Updated: Dec 2, 2020
Bringing Skepticism To A Process of Inquiry
Without healthy skepticism, we might actually believe anything. To be skeptical doesn’t mean to simply dismiss or reject without basis. It also doesn’t allow for arbitrary or ungrounded explanations. Skepticism causes us to question and to probe to find out what is true and what is false. Science uses skepticism as part of a critical examination of evidence to determine facts. It is a method of bringing skepticism to a process of inquiry.
We live in a scientific age and people have been exposed to scientifically derived knowledge to a greater extent than ever before in human history.

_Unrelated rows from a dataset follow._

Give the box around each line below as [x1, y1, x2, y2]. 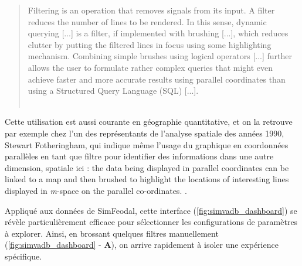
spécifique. [5, 250, 42, 262]
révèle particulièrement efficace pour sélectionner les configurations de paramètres [5, 216, 298, 228]
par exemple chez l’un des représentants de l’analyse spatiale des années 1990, [5, 127, 284, 139]
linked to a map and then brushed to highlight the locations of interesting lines [5, 173, 289, 185]
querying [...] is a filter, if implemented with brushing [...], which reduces [28, 27, 289, 39]
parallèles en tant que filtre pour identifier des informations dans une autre [5, 150, 274, 162]
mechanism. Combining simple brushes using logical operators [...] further [28, 50, 293, 62]
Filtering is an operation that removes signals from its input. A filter [28, 4, 275, 16]

Yet it seems the common man is willing to accept most assertions offered in a “socially-based context” without proof or evidence. These people regard all sources of information that a skeptic would dismiss as hearsay as being credible. For example, sources of information along the lines of:
“The news said…” or “the government said…” or " people I know said"

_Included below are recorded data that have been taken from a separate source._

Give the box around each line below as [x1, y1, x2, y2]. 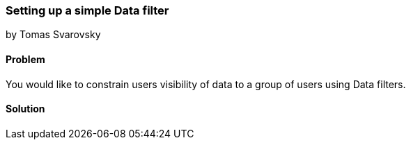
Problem [6, 53, 45, 65]
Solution [6, 103, 45, 115]
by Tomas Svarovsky [6, 28, 101, 41]
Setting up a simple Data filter [6, 3, 169, 17]
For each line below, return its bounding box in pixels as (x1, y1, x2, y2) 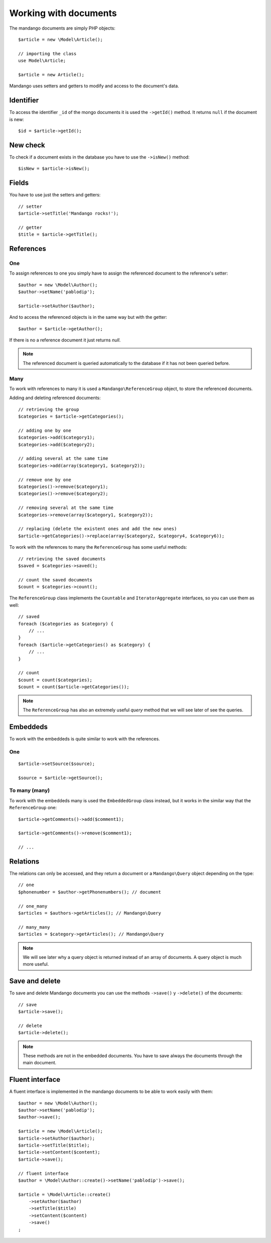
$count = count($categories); (18, 677, 93, 683)
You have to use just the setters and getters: (9, 192, 101, 198)
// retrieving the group (18, 407, 79, 412)
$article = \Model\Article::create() (18, 1191, 111, 1197)
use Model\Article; (18, 58, 66, 64)
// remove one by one (18, 477, 71, 482)
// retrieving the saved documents (18, 556, 106, 562)
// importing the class (18, 51, 77, 56)

All of that is simply believed, and often with disastrous consequences. However, instead of believing, one can be skeptical and test and probe in the same way that a scientist would find what the facts actually are to explain how a phenomenon happens. Thus, skepticism becomes a path to knowledge!

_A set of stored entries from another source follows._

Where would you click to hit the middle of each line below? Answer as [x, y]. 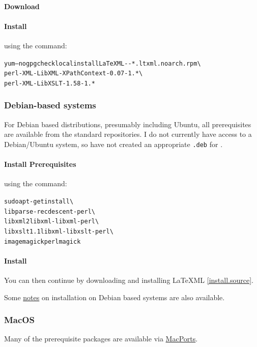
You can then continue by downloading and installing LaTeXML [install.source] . [129, 280]
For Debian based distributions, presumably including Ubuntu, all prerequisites [128, 124]
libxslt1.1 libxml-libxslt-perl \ [59, 231]
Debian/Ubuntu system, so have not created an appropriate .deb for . [113, 144]
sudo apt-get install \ [39, 201]
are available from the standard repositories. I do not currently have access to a [128, 134]
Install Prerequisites [40, 164]
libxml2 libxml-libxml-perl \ [52, 222]
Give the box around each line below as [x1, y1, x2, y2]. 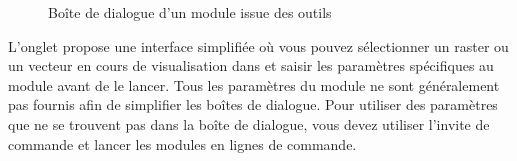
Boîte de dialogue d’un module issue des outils [48, 2, 332, 22]
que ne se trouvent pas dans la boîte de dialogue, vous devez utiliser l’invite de [8, 113, 490, 134]
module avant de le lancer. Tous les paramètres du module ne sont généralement [8, 74, 500, 95]
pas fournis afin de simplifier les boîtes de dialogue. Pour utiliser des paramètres [8, 94, 498, 115]
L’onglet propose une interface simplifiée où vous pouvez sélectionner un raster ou [8, 35, 509, 56]
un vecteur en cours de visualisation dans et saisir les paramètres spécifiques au [8, 55, 494, 76]
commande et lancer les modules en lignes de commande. [8, 133, 357, 154]

To Perturbate And Observe Is To Experiment on the World.
By living in the world, we are always be faced with some phenomena we need to explain. Because of language, we are already conditioned to ask, “What is it?” In language, we create identities. That process of labeling is how we establish what is true and false in our explanations for the world, which we call reality. When we stop inquiring, we are left to live instead with an explanatory principle that is largely unsubstantiated.
One very good way to know reality is to perturbate the world! Our fundamental relationship to the world is a mutual exchange of energy and substance. One might think of these exchanges of a form of mutual perturbation. Experimentation in the world is a way we can learn the nature of something. For whatever we study, we find out what 'it' is, and especially we find out what 'it' does! Any perturbing action will cause 'it' to respond. When I say we perturbate the world, I am saying that we observe the responses that occur when we take action. Our obvious aim is to discover whatever we may find.
Inquiry through perturbation will lead to discovery. In this method, which might be called 'action research,' we can deepen the questions we ask to know the world. In the process, one comes to know one’s self as someone who acts upon the world. That is to do as we will, so as to discover what can learn. This is a very different way of knowing than belief.